Stored data
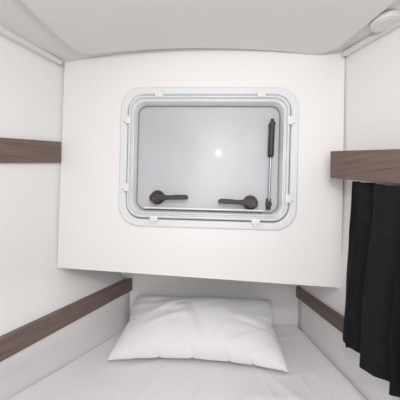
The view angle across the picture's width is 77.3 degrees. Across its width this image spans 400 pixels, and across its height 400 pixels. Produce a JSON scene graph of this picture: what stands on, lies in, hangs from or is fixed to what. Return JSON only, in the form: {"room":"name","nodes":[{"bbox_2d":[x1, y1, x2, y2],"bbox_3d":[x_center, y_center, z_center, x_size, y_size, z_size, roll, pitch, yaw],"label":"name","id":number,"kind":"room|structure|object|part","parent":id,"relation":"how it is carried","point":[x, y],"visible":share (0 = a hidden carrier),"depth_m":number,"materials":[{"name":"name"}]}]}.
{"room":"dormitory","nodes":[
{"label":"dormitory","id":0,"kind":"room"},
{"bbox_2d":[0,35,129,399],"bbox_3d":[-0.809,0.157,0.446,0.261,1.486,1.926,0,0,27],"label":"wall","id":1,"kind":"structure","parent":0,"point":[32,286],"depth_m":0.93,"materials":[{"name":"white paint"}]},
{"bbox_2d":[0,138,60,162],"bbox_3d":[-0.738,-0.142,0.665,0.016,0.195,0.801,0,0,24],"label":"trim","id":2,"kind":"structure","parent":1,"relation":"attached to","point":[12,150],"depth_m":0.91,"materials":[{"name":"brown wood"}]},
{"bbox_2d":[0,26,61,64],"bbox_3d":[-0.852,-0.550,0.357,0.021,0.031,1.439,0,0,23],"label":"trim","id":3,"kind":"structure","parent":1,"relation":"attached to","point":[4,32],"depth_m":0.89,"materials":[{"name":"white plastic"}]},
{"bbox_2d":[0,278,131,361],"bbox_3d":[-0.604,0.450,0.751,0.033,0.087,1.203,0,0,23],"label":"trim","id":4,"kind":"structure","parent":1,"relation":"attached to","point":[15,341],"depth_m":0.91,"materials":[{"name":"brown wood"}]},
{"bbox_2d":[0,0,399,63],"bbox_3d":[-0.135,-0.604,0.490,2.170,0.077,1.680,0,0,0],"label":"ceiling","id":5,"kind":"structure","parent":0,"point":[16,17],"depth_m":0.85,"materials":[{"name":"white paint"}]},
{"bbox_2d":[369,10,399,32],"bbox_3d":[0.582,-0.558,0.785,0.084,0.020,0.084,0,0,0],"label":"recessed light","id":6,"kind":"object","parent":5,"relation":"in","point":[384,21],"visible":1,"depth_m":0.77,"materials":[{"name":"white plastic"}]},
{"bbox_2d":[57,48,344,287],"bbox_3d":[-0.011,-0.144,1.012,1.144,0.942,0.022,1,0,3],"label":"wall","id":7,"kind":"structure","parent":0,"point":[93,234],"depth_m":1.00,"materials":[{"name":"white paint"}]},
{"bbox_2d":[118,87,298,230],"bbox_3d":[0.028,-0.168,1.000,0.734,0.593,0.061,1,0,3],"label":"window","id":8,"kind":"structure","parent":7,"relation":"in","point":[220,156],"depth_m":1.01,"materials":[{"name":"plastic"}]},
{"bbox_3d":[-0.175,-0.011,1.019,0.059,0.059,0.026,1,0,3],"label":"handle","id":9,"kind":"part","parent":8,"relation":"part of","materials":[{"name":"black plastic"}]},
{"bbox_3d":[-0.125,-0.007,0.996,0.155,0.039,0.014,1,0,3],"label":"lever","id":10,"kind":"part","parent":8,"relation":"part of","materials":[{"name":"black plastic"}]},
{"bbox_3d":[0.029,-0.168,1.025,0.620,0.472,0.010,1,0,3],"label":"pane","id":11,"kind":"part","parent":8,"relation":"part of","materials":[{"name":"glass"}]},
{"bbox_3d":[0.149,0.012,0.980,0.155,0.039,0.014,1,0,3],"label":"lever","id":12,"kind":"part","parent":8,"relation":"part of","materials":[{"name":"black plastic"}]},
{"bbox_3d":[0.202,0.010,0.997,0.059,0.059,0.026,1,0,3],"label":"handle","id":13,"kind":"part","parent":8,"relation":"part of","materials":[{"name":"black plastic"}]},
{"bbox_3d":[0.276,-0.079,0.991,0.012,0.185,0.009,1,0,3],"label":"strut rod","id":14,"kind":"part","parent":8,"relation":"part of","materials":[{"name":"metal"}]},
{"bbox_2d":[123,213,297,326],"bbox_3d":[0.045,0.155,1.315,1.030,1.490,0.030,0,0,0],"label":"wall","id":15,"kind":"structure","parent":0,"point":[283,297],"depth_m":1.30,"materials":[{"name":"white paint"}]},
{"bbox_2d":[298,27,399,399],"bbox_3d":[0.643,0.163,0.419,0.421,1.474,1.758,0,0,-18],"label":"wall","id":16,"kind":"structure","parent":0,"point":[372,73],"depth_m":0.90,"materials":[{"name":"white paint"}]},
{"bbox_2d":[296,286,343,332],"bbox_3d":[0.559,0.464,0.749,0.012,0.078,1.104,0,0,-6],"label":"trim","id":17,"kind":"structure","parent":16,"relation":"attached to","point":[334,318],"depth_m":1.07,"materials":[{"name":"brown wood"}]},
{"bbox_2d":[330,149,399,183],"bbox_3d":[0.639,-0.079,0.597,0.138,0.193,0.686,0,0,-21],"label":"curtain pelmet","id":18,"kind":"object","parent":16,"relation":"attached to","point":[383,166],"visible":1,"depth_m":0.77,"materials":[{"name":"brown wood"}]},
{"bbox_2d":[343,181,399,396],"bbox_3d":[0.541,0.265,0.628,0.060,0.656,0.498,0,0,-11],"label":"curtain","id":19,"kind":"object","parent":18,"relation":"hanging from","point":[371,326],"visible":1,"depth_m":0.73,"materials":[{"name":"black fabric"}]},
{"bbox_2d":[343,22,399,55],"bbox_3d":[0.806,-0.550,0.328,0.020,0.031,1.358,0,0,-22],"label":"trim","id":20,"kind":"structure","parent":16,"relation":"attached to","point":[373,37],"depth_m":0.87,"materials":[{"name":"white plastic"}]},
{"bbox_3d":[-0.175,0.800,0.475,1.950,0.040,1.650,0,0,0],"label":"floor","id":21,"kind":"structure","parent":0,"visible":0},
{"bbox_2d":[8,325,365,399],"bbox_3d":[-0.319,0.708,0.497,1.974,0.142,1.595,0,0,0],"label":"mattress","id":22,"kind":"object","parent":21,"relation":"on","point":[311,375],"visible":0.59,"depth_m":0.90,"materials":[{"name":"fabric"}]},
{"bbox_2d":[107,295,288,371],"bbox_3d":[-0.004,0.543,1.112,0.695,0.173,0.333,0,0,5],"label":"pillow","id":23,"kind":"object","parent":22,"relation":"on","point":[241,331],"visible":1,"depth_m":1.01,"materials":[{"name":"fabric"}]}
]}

THE PROBLEM
Look through the entries above for the word "wall". Say how many lines contain it, using only a number.

FINAL ANSWER
4